:: Data for review
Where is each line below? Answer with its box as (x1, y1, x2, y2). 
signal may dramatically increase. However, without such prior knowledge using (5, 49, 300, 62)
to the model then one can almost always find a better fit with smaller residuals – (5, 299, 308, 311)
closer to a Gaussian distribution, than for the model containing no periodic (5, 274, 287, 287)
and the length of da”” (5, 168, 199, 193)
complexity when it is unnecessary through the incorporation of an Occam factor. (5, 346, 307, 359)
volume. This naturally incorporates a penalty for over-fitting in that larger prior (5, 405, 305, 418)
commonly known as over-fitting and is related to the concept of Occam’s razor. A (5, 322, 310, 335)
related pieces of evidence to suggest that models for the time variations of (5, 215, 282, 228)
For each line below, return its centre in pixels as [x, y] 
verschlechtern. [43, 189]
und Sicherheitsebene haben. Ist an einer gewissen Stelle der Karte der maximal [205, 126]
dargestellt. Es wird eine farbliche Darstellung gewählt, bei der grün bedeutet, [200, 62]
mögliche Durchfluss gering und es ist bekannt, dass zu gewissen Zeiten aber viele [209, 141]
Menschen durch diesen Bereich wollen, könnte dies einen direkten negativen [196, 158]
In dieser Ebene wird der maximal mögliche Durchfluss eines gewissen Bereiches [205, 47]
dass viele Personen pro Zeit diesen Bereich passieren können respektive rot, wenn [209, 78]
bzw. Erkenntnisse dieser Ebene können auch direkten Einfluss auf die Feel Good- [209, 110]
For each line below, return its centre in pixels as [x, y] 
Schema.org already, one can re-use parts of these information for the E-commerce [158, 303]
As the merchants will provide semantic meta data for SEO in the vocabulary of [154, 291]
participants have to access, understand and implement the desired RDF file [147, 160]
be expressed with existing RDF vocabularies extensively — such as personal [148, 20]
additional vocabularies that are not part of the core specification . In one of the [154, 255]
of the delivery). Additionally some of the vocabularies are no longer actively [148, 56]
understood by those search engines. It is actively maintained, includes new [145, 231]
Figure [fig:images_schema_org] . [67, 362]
::::
:: Data for review
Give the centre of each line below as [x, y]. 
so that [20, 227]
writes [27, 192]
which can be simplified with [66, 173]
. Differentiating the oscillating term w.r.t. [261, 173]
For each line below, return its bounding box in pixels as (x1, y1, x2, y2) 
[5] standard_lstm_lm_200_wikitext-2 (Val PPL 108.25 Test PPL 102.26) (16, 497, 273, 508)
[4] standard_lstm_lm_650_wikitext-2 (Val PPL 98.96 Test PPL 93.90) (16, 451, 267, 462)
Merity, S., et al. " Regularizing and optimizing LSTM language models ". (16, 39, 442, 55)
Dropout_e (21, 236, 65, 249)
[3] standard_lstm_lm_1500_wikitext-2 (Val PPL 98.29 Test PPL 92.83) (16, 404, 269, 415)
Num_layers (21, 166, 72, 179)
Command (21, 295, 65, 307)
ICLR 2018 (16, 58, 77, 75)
::::
:: Data for review
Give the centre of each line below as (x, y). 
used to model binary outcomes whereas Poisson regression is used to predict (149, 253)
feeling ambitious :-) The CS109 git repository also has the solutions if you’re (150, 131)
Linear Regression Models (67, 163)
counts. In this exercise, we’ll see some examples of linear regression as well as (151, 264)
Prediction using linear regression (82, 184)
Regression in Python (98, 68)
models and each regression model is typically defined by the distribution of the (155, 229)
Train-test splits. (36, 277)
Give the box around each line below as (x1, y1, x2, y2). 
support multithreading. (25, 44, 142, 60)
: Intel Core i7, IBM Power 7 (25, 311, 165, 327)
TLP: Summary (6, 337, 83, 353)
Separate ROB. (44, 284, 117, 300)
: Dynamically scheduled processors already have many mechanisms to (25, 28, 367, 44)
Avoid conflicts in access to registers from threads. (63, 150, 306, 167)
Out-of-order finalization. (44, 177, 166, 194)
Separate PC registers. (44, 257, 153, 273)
::::
Whenever "using" occurs in a line of the entries, copy that line.

signal may dramatically increase. However, without such prior knowledge using (5, 49, 300, 62)
Prediction using linear regression (82, 184)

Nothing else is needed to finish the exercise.